* Collection entries:
++++

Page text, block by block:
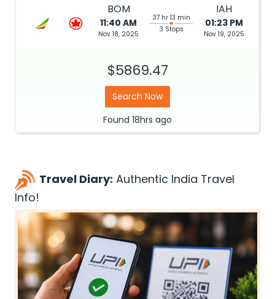
BOM
11:40 AM
Nov 18, 2025
37 hr 13 min
3 Stops
IAH
01:23 PM
Nov 19, 2025
$5869.47
Search Now
Found 18hrs ago
Travel Diary: Authentic India Travel
Info!
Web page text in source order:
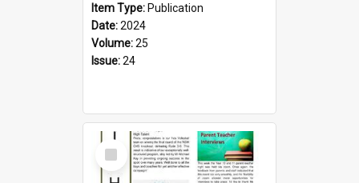
Item Type: Publication
Date:2024
Volume:25
Issue:24
Select
Item
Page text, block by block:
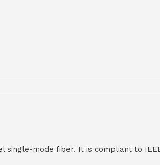
single-mode fiber. It is compliant to
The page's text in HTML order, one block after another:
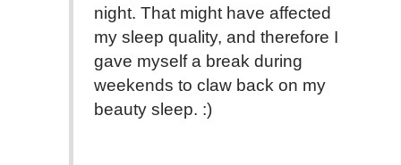
night. That might have affected
my sleep quality, and therefore I
gave myself a break during
weekends to claw back on my
beauty sleep. :)
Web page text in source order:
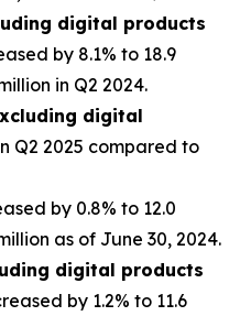
digital products
by 8.1% to 18.9
in Q2 2024.
digital
Q2 2025 compared to
by 0.8% to 12.0
as of June 30, 2024.
digital products
by 1.2% to 11.6
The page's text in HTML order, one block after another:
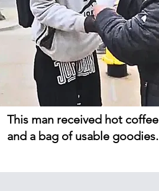
This man received hot coffee
and a bag of usable goodies.
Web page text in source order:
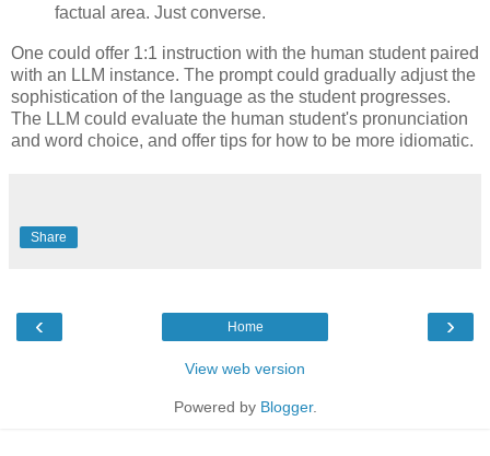
factual area. Just converse.
One could offer 1:1 instruction with the human student paired
with an LLM instance. The prompt could gradually adjust the
sophistication of the language as the student progresses.
The LLM could evaluate the human student's pronunciation
and word choice, and offer tips for how to be more idiomatic.
Share
‹ ›
Home
View web version
Powered by Blogger.

++++

* Goal of the exercise: Repeat the records above exactly, leaving out any pictures they contain.

* Answer section:
Page text, block by block:
BOM
11:40 AM
Nov 18, 2025
37 hr 13 min
3 Stops
IAH
01:23 PM
Nov 19, 2025
$5869.47
Search Now
Found 18hrs ago
Travel Diary: Authentic India Travel
Info!
Web page text in source order:
Item Type: Publication
Date:2024
Volume:25
Issue:24
Select
Item
Page text, block by block:
single-mode fiber. It is compliant to
The page's text in HTML order, one block after another:
night. That might have affected
my sleep quality, and therefore I
gave myself a break during
weekends to claw back on my
beauty sleep. :)
Web page text in source order:
digital products
by 8.1% to 18.9
in Q2 2024.
digital
Q2 2025 compared to
by 0.8% to 12.0
as of June 30, 2024.
digital products
by 1.2% to 11.6
The page's text in HTML order, one block after another:
This man received hot coffee
and a bag of usable goodies.
Web page text in source order:
factual area. Just converse.
One could offer 1:1 instruction with the human student paired
with an LLM instance. The prompt could gradually adjust the
sophistication of the language as the student progresses.
The LLM could evaluate the human student's pronunciation
and word choice, and offer tips for how to be more idiomatic.
Share
‹ ›
Home
View web version
Powered by Blogger.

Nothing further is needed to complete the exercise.